On the other hand, the expectations that operators active on the TTF have about what will happen in the future are fundamental. If traders expect supply to be low compared to expected demand in the coming months, then the price will rise; conversely, if they expect the supply to be relatively abundant. The characteristic feature of the financial markets is that the "objective" probability of realization of the various scenarios is not as relevant as the "subjective" probability attributed to them by the various operators. In other words, it is not relevant that an event is "objectively" probable, but rather that it is believed to be so by most operators. These characteristics have two important consequences:

  1. the more volatile the "beliefs" of the operators, the more the market presents prices;
  2. the more sensitive the "beliefs" are to public information, the more the market can be manipulated to steer prices in the desired direction.
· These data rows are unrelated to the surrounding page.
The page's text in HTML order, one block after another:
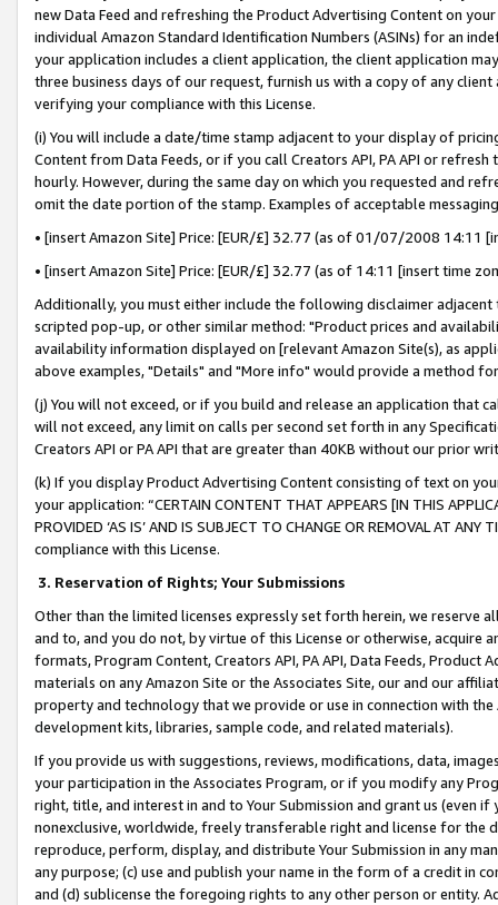
new Data Feed and refreshing the Product Advertising Content on
individual Amazon Standard Identification Numbers (ASINs) for an
your application includes a client application, the client application
three business days of our request, furnish us with a copy of any
verifying your compliance with this License.
(i) You will include a date/time stamp adjacent to your display of
Content from Data Feeds, or if you call Creators API, PA API or
hourly. However, during the same day on which you requested and
omit the date portion of the stamp. Examples of acceptable
• [insert Amazon Site] Price: [EUR/£] 32.77 (as of 01/07/2008 14:11
• [insert Amazon Site] Price: [EUR/£] 32.77 (as of 14:11 [insert time
Additionally, you must either include the following disclaimer
scripted pop-up, or other similar method: "Product prices and
availability information displayed on [relevant Amazon Site(s), as
above examples, "Details" and "More info" would provide a method
(j) You will not exceed, or if you build and release an application that
will not exceed, any limit on calls per second set forth in any
Creators API or PA API that are greater than 40KB without our prior
(k) If you display Product Advertising Content consisting of text on
your application: “CERTAIN CONTENT THAT APPEARS [IN THIS
PROVIDED ‘AS IS’ AND IS SUBJECT TO CHANGE OR REMOVAL AT
compliance with this License.
3. Reservation of Rights; Your Submissions
Other than the limited licenses expressly set forth herein, we
and to, and you do not, by virtue of this License or otherwise, acquire
formats, Program Content, Creators API, PA API, Data Feeds,
materials on any Amazon Site or the Associates Site, our and our
property and technology that we provide or use in connection with
development kits, libraries, sample code, and related materials).
If you provide us with suggestions, reviews, modifications, data,
your participation in the Associates Program, or if you modify any
right, title, and interest in and to Your Submission and grant us (even
nonexclusive, worldwide, freely transferable right and license for
reproduce, perform, display, and distribute Your Submission in any
any purpose; (c) use and publish your name in the form of a credit in
and (d) sublicense the foregoing rights to any other person or entity.
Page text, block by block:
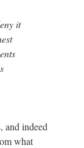
it
and indeed
what
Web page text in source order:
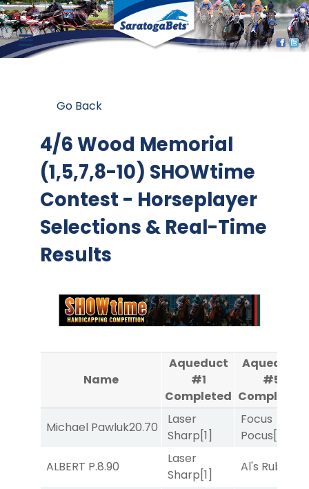
Go Back
4/6 Wood Memorial
(1,5,7,8-10) SHOWtime
Contest - Horseplayer
Selections & Real-Time
Results
Name
Aqueduct
#1
Completed
Aqueduct
#5
Completed
Michael Pawluk20.70
Laser
Sharp[1]
Focus
Pocus[7]
ALBERT P.8.90
Laser
Sharp[1]
Al's Ruby
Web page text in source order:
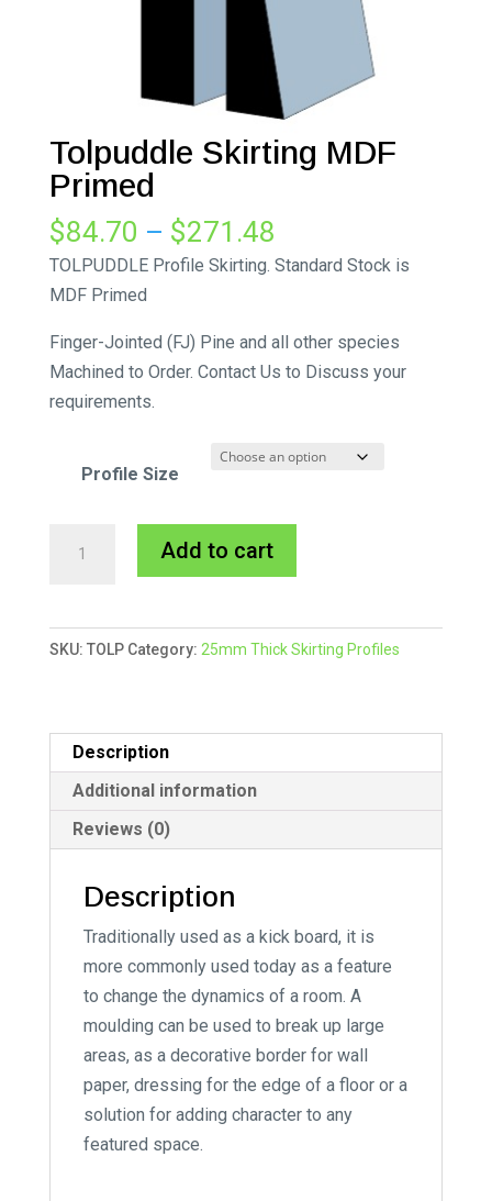
Tolpuddle Skirting MDF
Primed
$84.70 – $271.48
range:
$271.48
TOLPUDDLE Profile Skirting. Standard Stock is
MDF Primed
Finger-Jointed (FJ) Pine and all other species
Machined to Order. Contact Us to Discuss your
requirements.
Profile Size
Primed
quantity
Add to cart
e
r
i
v
SKU: TOLP Category: 25mm Thick Skirting Profiles
Description
Additional information
Reviews (0)
Description
Traditionally used as a kick board, it is
more commonly used today as a feature
to change the dynamics of a room. A
moulding can be used to break up large
areas, as a decorative border for wall
paper, dressing for the edge of a floor or a
solution for adding character to any
featured space.
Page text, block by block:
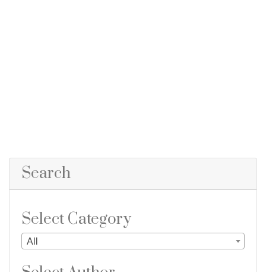
Search
Select Category
All
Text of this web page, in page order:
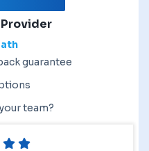
guarantee
team?
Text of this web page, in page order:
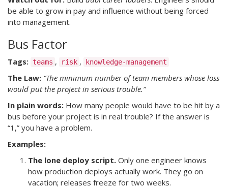
be able to grow in pay and influence without being forced
into management.
Bus Factor
Tags: teams , risk , knowledge-management
The Law: “The minimum number of team members whose loss
would put the project in serious trouble.”
In plain words: How many people would have to be hit by a
bus before your project is in real trouble? If the answer is
“1,” you have a problem.
Examples:
The lone deploy script. Only one engineer knows
how production deploys actually work. They go on
vacation; releases freeze for two weeks.
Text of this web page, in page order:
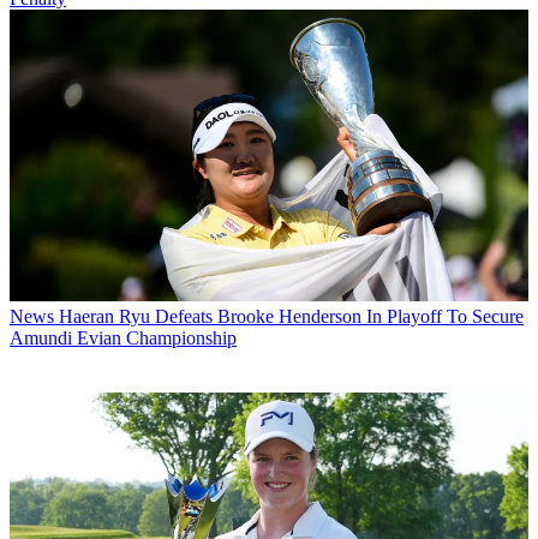
News Haeran Ryu Defeats Brooke Henderson In Playoff To Secure
Amundi Evian Championship
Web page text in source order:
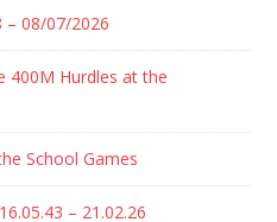
08/07/2026
400M Hurdles at the
School Games
– 21.02.26
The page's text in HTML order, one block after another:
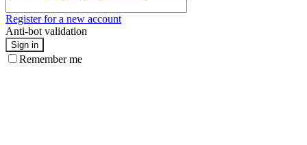
Register for a new account
Anti-bot validation
Sign in
Remember me
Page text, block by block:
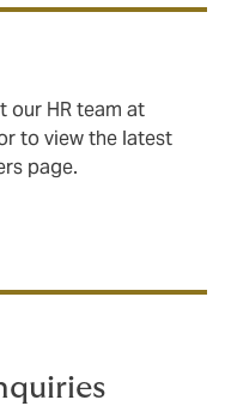
our HR team at
to view the latest
page.
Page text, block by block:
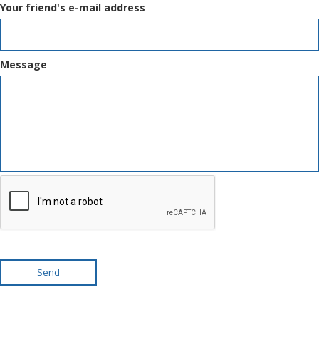
Your friend's e-mail address
Message
Send
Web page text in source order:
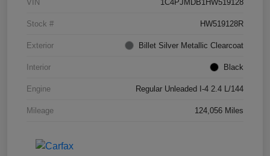
VIN 1C4PJMDB1HW519128
Stock # HW519128R
Exterior Billet Silver Metallic Clearcoat
Interior Black
Engine Regular Unleaded I-4 2.4 L/144
Mileage 124,056 Miles
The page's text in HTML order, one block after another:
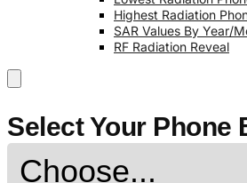
Highest Radiation
SAR Values By Year/
RF Radiation Reveal
Select Your Phone
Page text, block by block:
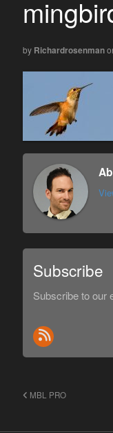
by Richardrosenman
Subscribe
Subscribe to our
MBL PRO
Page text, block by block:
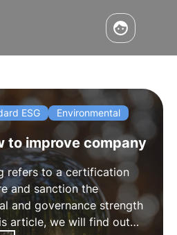
ESG
Environmental
to improve company
refers to a certification
and sanction the
and governance strength
article, we will find out
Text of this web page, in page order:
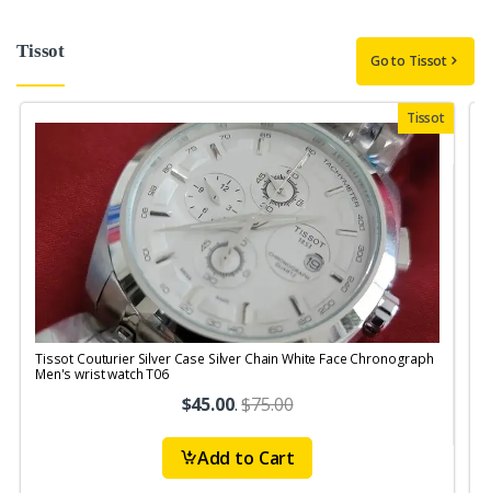
Tissot Go to Tissot
Tissot
Tissot Couturier Silver Case Silver Chain White Face Chronograph
Men's wrist watch T06
$45.00.$75.00
Add to Cart
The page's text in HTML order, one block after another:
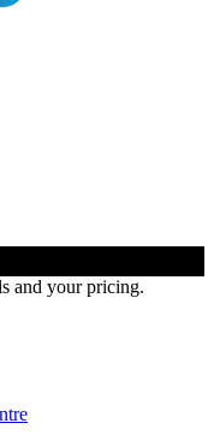
and your pricing.
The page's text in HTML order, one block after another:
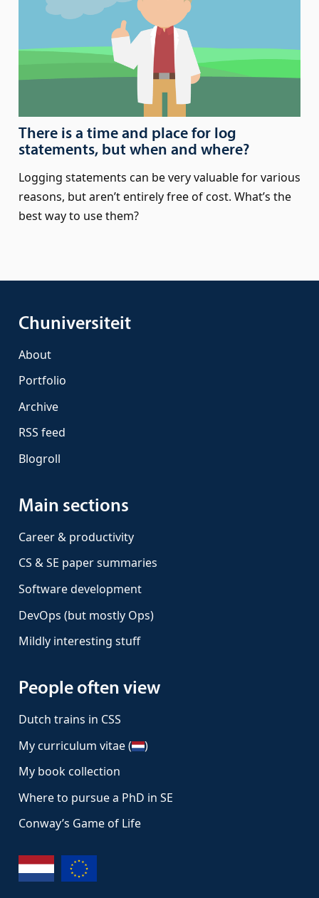
There is a time and place for log
statements, but when and where?
Logging statements can be very valuable for various
reasons, but aren’t entirely free of cost. What’s the
best way to use them?
Chuniversiteit
About
Portfolio
Archive
RSS feed
Blogroll
Main sections
Career & productivity
CS & SE paper summaries
Software development
DevOps (but mostly Ops)
Mildly interesting stuff
People often view
Dutch trains in CSS
My curriculum vitae (
)
My book collection
Where to pursue a PhD in SE
Conway’s Game of Life
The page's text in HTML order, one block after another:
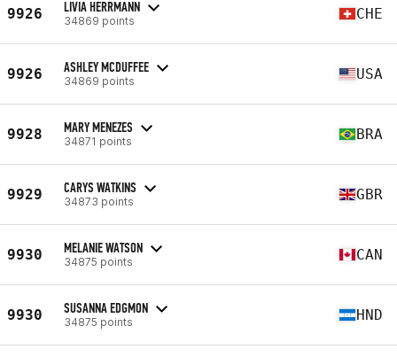
9926 LIVIA HERRMANN
34869 points CHE
9926 ASHLEY MCDUFFEE
34869 points USA
9928 MARY MENEZES
34871 points BRA
9929 CARYS WATKINS
34873 points GBR
9930 MELANIE WATSON
34875 points CAN
9930 SUSANNA EDGMON
34875 points HND
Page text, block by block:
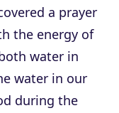
a prayer
the energy of
water in
water in our
during the
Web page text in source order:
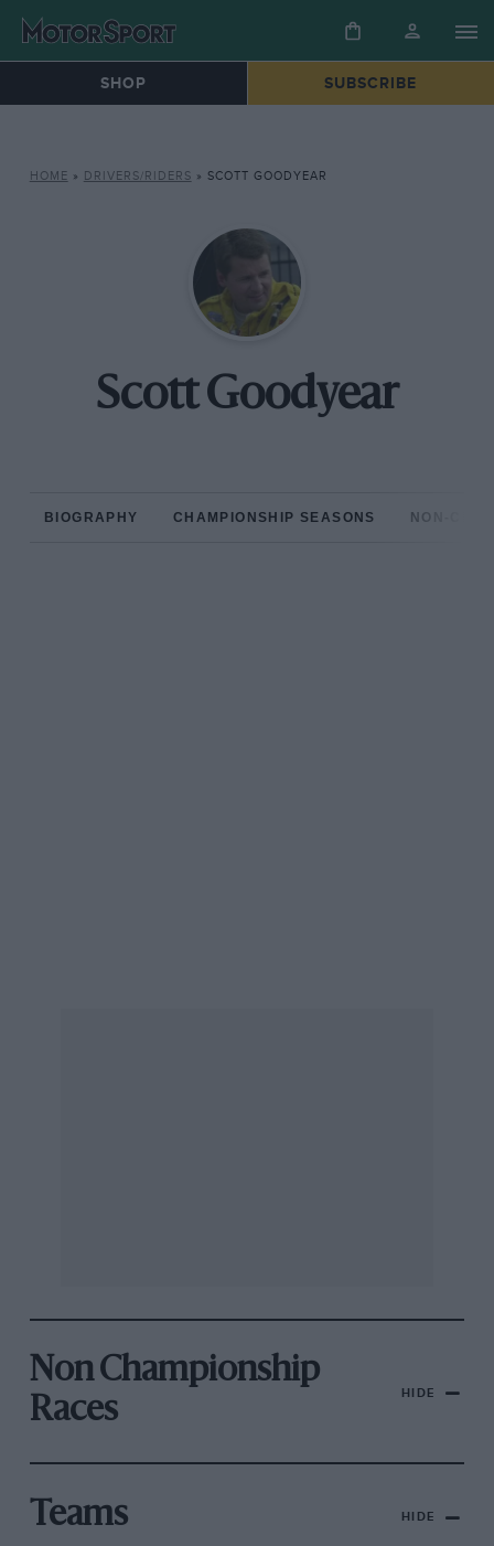
SHOP SUBSCRIBE
HOME » DRIVERS/RIDERS » SCOTT GOODYEAR
Scott Goodyear
BIOGRAPHY CHAMPIONSHIP SEASONS NON-
Non Championship
Races
HIDE
Teams HIDE

In the specific case of the TTF, the history of the quotations of futures at different maturities indicates a strong volatility of "beliefs" and their high sensitivity to public information. It is reasonable to expect that there have been and may be information actions aimed at changing "beliefs" and consequently prices.

The graph presented here shows the future gas prices at the TFF of the last year and a half for deliveries at 1, 6, 12 and 18 months following the current month. By analyzing these data it is possible to derive the "beliefs" that have guided the operators over the last two years. The graph also shows some periods in which a "belief" seems to have prevailed. Sometimes this "belief" had a foundation based on objective data; at other times, it has developed from declarations of intent.

Gas prices at TTF

A qualitative analysis

At a qualitative level, it is possible to identify many periods in which the price at the FTT fluctuated greatly against information that did not necessarily concern short-term conditions in the European gas market, but possible future developments.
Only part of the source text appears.